5.2 Airborne Noise .................................................................................... 7

5.3 Underwater Noise .............................................................................. 8

5.4 Underwater Noise from Dredging ..................................................... 8

5.5 Construction Noise Management ................................................... 10

6.0 OPERATIONAL NOISE ....................................................................... 10

7.0 CONDITIONS OF CONSENT .............................................................. 10

8.0 CONCLUSIONS ................................................................................... 10

APPENDIX A GLOSSARY OF TERMS

APPENDIX B AUP OIP PLANNING MAP

APPENDIX C HYDROPHONE AND RIGGING DETAILS

TABLE OF CONTENTS




1.0 INTRODUCTION

Marshall Day Acoustics (MDA) has been engaged by Panuku Developments Auckland to undertake an assessment of acoustic effects for the proposed extension to the Westhaven Marina breakwater and causeway.

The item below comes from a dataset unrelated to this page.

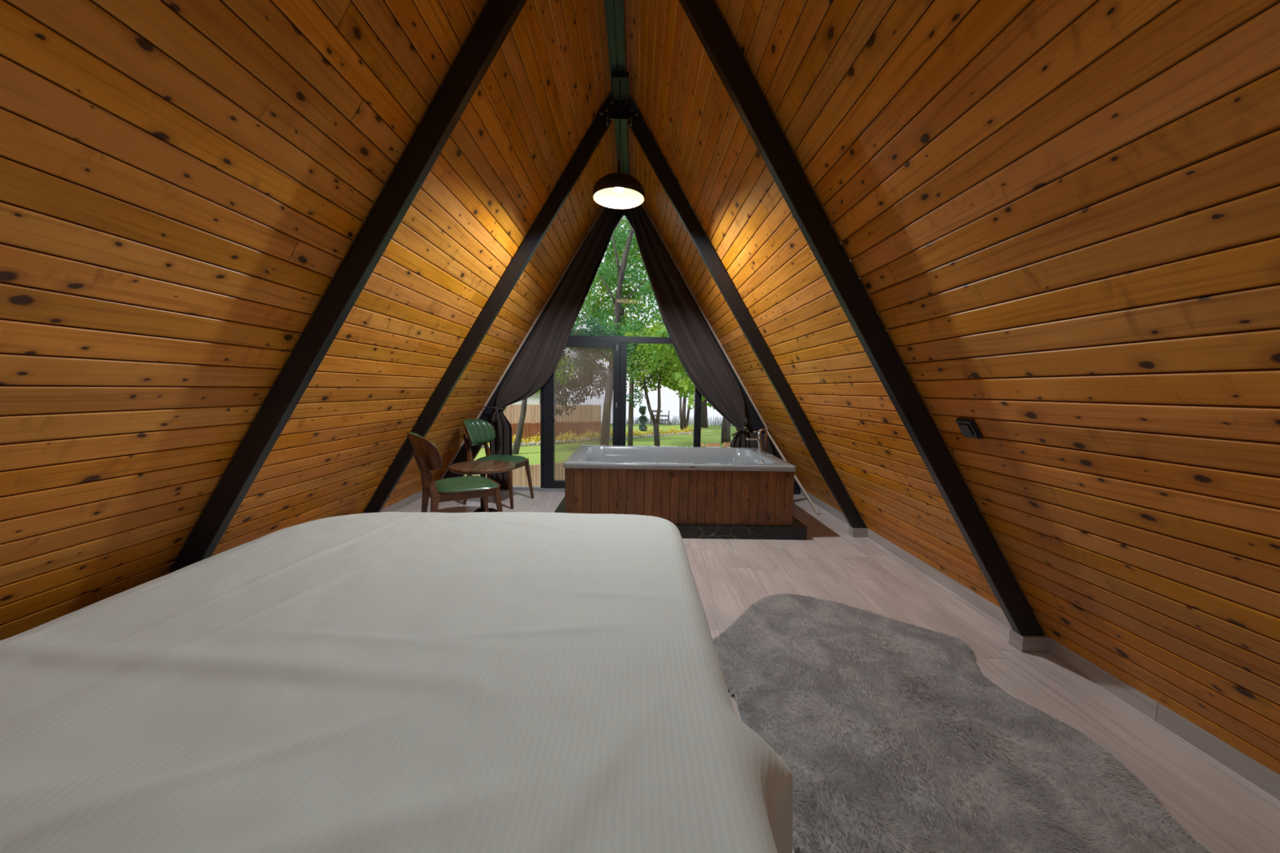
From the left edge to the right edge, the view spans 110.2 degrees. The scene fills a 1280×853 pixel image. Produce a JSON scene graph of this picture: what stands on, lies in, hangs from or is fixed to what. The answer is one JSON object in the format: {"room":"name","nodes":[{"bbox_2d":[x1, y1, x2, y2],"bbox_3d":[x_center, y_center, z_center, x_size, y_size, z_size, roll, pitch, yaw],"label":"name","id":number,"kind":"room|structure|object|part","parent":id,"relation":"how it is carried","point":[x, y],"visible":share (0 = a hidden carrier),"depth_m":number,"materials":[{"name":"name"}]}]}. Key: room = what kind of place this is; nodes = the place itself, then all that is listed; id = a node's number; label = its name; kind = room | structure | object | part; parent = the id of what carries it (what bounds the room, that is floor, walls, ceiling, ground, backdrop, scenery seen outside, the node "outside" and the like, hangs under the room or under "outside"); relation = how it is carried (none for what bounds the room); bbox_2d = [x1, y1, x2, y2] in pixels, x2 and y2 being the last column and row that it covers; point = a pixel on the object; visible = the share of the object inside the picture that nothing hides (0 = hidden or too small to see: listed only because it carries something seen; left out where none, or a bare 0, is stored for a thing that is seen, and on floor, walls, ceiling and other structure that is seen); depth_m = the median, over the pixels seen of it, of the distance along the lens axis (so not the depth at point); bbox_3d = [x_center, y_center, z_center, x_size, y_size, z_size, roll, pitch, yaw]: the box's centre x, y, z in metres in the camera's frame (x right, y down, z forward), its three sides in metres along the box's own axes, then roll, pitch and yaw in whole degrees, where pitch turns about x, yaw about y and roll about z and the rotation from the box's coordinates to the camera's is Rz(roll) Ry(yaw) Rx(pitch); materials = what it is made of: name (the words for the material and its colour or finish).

This report assesses potential airborne and underwater noise associated with the construction and ongoing operation of the marina. The proposed activities are assessed against the relevant legislation, planning rules and existing environment.

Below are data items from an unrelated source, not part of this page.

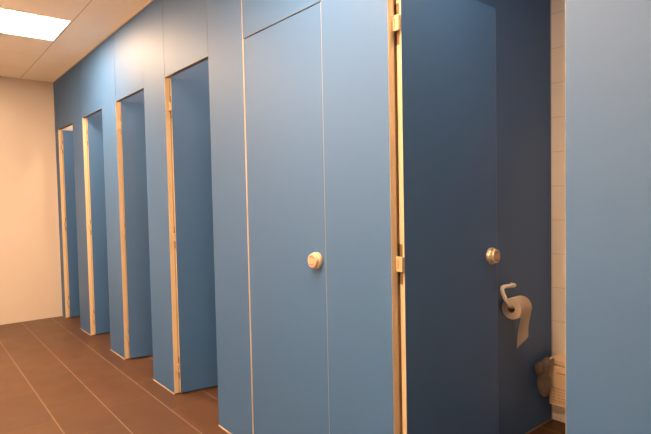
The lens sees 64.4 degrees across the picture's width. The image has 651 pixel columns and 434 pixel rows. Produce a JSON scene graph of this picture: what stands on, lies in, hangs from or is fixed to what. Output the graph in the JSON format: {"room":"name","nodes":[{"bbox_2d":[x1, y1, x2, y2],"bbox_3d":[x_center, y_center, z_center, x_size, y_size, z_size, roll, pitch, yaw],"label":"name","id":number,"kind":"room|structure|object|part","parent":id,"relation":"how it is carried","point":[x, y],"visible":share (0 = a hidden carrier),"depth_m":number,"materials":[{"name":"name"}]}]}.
{"room":"public restroom","nodes":[
{"label":"public restroom","id":0,"kind":"room"},
{"bbox_2d":[0,76,72,324],"bbox_3d":[-3.499,-0.178,5.748,4.170,2.711,0.100,-3,3,-39],"label":"wall","id":1,"kind":"structure","parent":0,"point":[30,265],"depth_m":5.81,"materials":[{"name":"beige paint"}]},
{"bbox_2d":[53,0,152,82],"bbox_3d":[-1.140,-1.491,3.493,0.006,0.006,6.330,-3,3,-39],"label":"trim","id":2,"kind":"structure","parent":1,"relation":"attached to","point":[151,0],"depth_m":4.28,"materials":[{"name":"beige paint"}]},
{"bbox_2d":[0,0,150,81],"bbox_3d":[-0.334,-1.492,1.770,4.170,0.100,10.219,-3,3,-39],"label":"ceiling","id":3,"kind":"structure","parent":0,"point":[92,21],"depth_m":4.33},
{"bbox_2d":[0,7,70,40],"bbox_3d":[-2.355,-1.484,3.971,0.598,0.008,0.598,-3,3,-39],"label":"recessed light","id":4,"kind":"object","parent":3,"relation":"in","point":[15,22],"visible":1,"depth_m":3.99,"materials":[{"name":"beige plastic"}]},
{"bbox_2d":[0,315,565,433],"bbox_3d":[-0.278,1.316,1.880,4.170,0.100,10.219,-3,3,-39],"label":"floor","id":5,"kind":"structure","parent":0,"point":[56,377],"depth_m":3.60,"materials":[{"name":"tile"}]},
{"bbox_2d":[53,81,68,317],"bbox_3d":[-3.041,-0.195,5.958,0.056,2.710,0.152,-3,3,-39],"label":"pilaster","id":6,"kind":"object","parent":5,"relation":"on","point":[58,133],"visible":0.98,"depth_m":5.92,"materials":[{"name":"blue laminate"}]},
{"bbox_2d":[56,69,72,129],"bbox_3d":[-2.817,-1.262,5.603,0.030,0.559,0.638,-3,3,-39],"label":"transom","id":7,"kind":"object","parent":6,"relation":"attached to","point":[64,99],"visible":0.69,"depth_m":5.58,"materials":[{"name":"blue laminate"}]},
{"bbox_3d":[-2.990,0.082,5.942,0.020,2.148,0.048,-3,3,-39],"label":"hinge post","id":8,"kind":"part","parent":6,"relation":"part of","materials":[{"name":"beige"}]},
{"bbox_2d":[61,130,79,316],"bbox_3d":[-2.741,0.069,6.122,0.653,2.138,0.089,-3,3,-44],"label":"door","id":9,"kind":"structure","parent":6,"relation":"attached to","point":[73,302],"depth_m":5.93,"materials":[{"name":"blue laminate"}]},
{"bbox_2d":[70,61,94,335],"bbox_3d":[-2.465,-0.179,5.250,0.056,2.710,0.385,-3,3,-39],"label":"pilaster","id":10,"kind":"object","parent":5,"relation":"on","point":[81,171],"visible":0.98,"depth_m":5.18,"materials":[{"name":"blue laminate"}]},
{"bbox_3d":[-2.340,0.100,5.143,0.020,2.148,0.048,-3,3,-39],"label":"hinge post","id":11,"kind":"part","parent":10,"relation":"part of","materials":[{"name":"beige"}]},
{"bbox_2d":[80,45,101,117],"bbox_3d":[-2.168,-1.244,4.805,0.030,0.559,0.638,-3,3,-39],"label":"transom","id":12,"kind":"object","parent":10,"relation":"attached to","point":[90,64],"visible":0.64,"depth_m":4.78,"materials":[{"name":"blue laminate"}]},
{"bbox_2d":[85,118,109,333],"bbox_3d":[-2.075,0.088,5.302,0.653,2.138,0.089,-3,3,-39],"label":"door","id":13,"kind":"structure","parent":10,"relation":"attached to","point":[94,137],"depth_m":5.14,"materials":[{"name":"blue laminate"}]},
{"bbox_2d":[87,111,101,118],"bbox_3d":[-1.880,-0.209,5.723,1.488,2.710,0.035,-3,3,-39],"label":"divider","id":14,"kind":"object","parent":5,"relation":"on","point":[98,115],"visible":0.02,"depth_m":5.31,"materials":[{"name":"blue laminate"}]},
{"bbox_2d":[100,33,128,359],"bbox_3d":[-1.815,-0.161,4.452,0.056,2.710,0.385,-3,3,-39],"label":"pilaster","id":15,"kind":"object","parent":5,"relation":"on","point":[111,110],"visible":0.94,"depth_m":4.39,"materials":[{"name":"blue laminate"}]},
{"bbox_3d":[-1.690,0.118,4.345,0.020,2.148,0.048,-3,3,-39],"label":"hinge post","id":16,"kind":"part","parent":15,"relation":"part of","materials":[{"name":"beige"}]},
{"bbox_2d":[114,11,143,101],"bbox_3d":[-1.518,-1.226,4.006,0.030,0.559,0.638,-3,3,-39],"label":"transom","id":17,"kind":"object","parent":15,"relation":"attached to","point":[128,51],"visible":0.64,"depth_m":3.97,"materials":[{"name":"blue laminate"}]},
{"bbox_2d":[119,102,152,357],"bbox_3d":[-1.388,0.108,4.436,0.653,2.138,0.089,-2,2,-25],"label":"door","id":18,"kind":"structure","parent":15,"relation":"attached to","point":[132,124],"depth_m":4.33,"materials":[{"name":"blue laminate"}]},
{"bbox_2d":[120,90,143,102],"bbox_3d":[-1.230,-0.191,4.924,1.488,2.710,0.035,-3,3,-39],"label":"divider","id":19,"kind":"object","parent":5,"relation":"on","point":[139,97],"visible":0.02,"depth_m":4.54,"materials":[{"name":"blue laminate"}]},
{"bbox_2d":[141,0,179,393],"bbox_3d":[-1.165,-0.142,3.653,0.056,2.710,0.385,-3,3,-39],"label":"pilaster","id":20,"kind":"object","parent":5,"relation":"on","point":[158,130],"visible":0.99,"depth_m":3.60,"materials":[{"name":"blue laminate"}]},
{"bbox_3d":[-1.040,0.137,3.546,0.020,2.148,0.048,-3,3,-39],"label":"hinge post","id":21,"kind":"part","parent":20,"relation":"part of","materials":[{"name":"beige"}]},
{"bbox_2d":[162,0,207,77],"bbox_3d":[-0.868,-1.208,3.208,0.030,0.559,0.638,-3,3,-39],"label":"transom","id":22,"kind":"object","parent":20,"relation":"attached to","point":[185,30],"visible":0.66,"depth_m":3.20,"materials":[{"name":"blue laminate"}]},
{"bbox_2d":[168,78,217,392],"bbox_3d":[-0.749,0.126,3.662,0.653,2.138,0.089,-2,3,-30],"label":"door","id":23,"kind":"structure","parent":20,"relation":"attached to","point":[189,106],"depth_m":3.56,"materials":[{"name":"blue laminate"}]},
{"bbox_2d":[170,60,208,80],"bbox_3d":[-0.581,-0.173,4.125,1.488,2.710,0.035,-3,3,-39],"label":"divider","id":24,"kind":"object","parent":5,"relation":"on","point":[200,72],"visible":0.02,"depth_m":3.80,"materials":[{"name":"blue laminate"}]},
{"bbox_2d":[207,0,253,433],"bbox_3d":[-0.515,-0.124,2.855,0.056,2.710,0.385,-3,3,-39],"label":"pilaster","id":25,"kind":"object","parent":5,"relation":"on","point":[224,17],"visible":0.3,"depth_m":2.83,"materials":[{"name":"blue laminate"}]},
{"bbox_2d":[242,0,320,38],"bbox_3d":[-0.218,-1.189,2.409,0.030,0.559,0.638,-3,3,-39],"label":"transom","id":26,"kind":"object","parent":25,"relation":"attached to","point":[257,15],"visible":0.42,"depth_m":2.48,"materials":[{"name":"blue laminate"}]},
{"bbox_2d":[243,2,328,433],"bbox_3d":[-0.192,0.162,2.461,0.089,2.138,0.639,-3,3,-39],"label":"door","id":27,"kind":"structure","parent":25,"relation":"attached to","point":[283,61],"depth_m":2.42,"materials":[{"name":"blue laminate"}]},
{"bbox_3d":[-0.047,0.189,2.242,0.032,0.074,0.074,-3,3,-39],"label":"knob","id":28,"kind":"part","parent":27,"relation":"part of","materials":[{"name":"silver metal"}]},
{"bbox_2d":[321,0,402,433],"bbox_3d":[0.135,-0.106,2.056,0.056,2.710,0.385,-3,3,-39],"label":"pilaster","id":29,"kind":"object","parent":5,"relation":"on","point":[359,42],"visible":0.91,"depth_m":2.02,"materials":[{"name":"blue laminate"}]},
{"bbox_3d":[0.259,0.173,1.949,0.020,2.148,0.048,-3,3,-39],"label":"hinge post","id":30,"kind":"part","parent":29,"relation":"part of","materials":[{"name":"beige"}]},
{"bbox_2d":[392,0,499,433],"bbox_3d":[0.518,0.161,2.116,0.653,2.138,0.089,-3,3,-41],"label":"door","id":31,"kind":"structure","parent":29,"relation":"attached to","point":[448,259],"depth_m":2.08,"materials":[{"name":"blue laminate"}]},
{"bbox_3d":[0.739,0.172,2.274,0.074,0.074,0.032,-3,3,-41],"label":"knob","id":32,"kind":"part","parent":31,"relation":"part of","materials":[{"name":"silver metal"}]},
{"bbox_2d":[476,0,551,433],"bbox_3d":[0.719,-0.136,2.528,1.488,2.710,0.035,-3,3,-39],"label":"divider","id":33,"kind":"object","parent":5,"relation":"on","point":[522,27],"visible":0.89,"depth_m":2.80,"materials":[{"name":"blue laminate"}]},
{"bbox_2d":[500,283,515,308],"bbox_3d":[0.955,0.403,2.656,0.170,0.115,0.092,-3,3,-39],"label":"paper holder","id":34,"kind":"object","parent":33,"relation":"attached to","point":[511,285],"visible":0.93,"depth_m":2.61,"materials":[{"name":"silver metal"}]},
{"bbox_2d":[502,295,531,347],"bbox_3d":[0.973,0.531,2.627,0.100,0.251,0.108,-3,3,-39],"label":"toilet paper roll","id":35,"kind":"object","parent":34,"relation":"hanging from","point":[522,305],"visible":1,"depth_m":2.60,"materials":[{"name":"white paper"}]},
{"bbox_2d":[565,0,650,433],"bbox_3d":[0.784,-0.088,1.258,0.056,2.710,0.385,-3,3,-39],"label":"pilaster","id":36,"kind":"object","parent":5,"relation":"on","point":[608,42],"visible":1,"depth_m":1.31,"materials":[{"name":"blue laminate"}]},
{"bbox_2d":[551,0,565,422],"bbox_3d":[1.272,-0.170,3.107,0.100,2.711,10.019,-3,3,-39],"label":"wall","id":37,"kind":"structure","parent":0,"point":[557,6],"depth_m":2.96,"materials":[{"name":"beige tile"}]},
{"bbox_2d":[548,354,565,408],"bbox_3d":[1.391,0.926,2.852,0.123,0.264,0.274,-3,3,-39],"label":"bin","id":38,"kind":"object","parent":37,"relation":"attached to","point":[557,374],"visible":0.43,"depth_m":2.88,"materials":[{"name":"beige plastic"}]},
{"bbox_3d":[1.389,0.810,2.847,0.123,0.033,0.274,-3,3,-39],"label":"lid","id":39,"kind":"part","parent":38,"relation":"part of","materials":[{"name":"beige plastic"}]}
]}

Vibration has not been addressed in detail because it is predicted to be negligible, and generally not perceptible, at nearby sensitive receivers during the construction and operation of the facility.

A glossary of acoustic terminology is included in Appendix A.

2.0 PROJECT DESCRIPTION

The proposal includes an extension of the north-western breakwater and causeway (via reclamation) to connect to the north-eastern breakwater (refer Figure 1 and Figure 2), as well as conversion of many existing moorings into new accessible berths. The project is to provide:

• Approximately 6,300m2 of new reclamation:

o 60% will be hardstand used for access ways and 103 additional car parks

o 40% will be used for cultural elements, landscaping and open space

• 117 new marina berths

The reclamation is proposed to be constructed from mudcrete (a mixture of concrete and material dredged from a barge). New berths and promenade piles will likely be drilled, but allowance for vibro and impact piling methods is necessary. The piles are proposed to be either timber or concrete with steel casings.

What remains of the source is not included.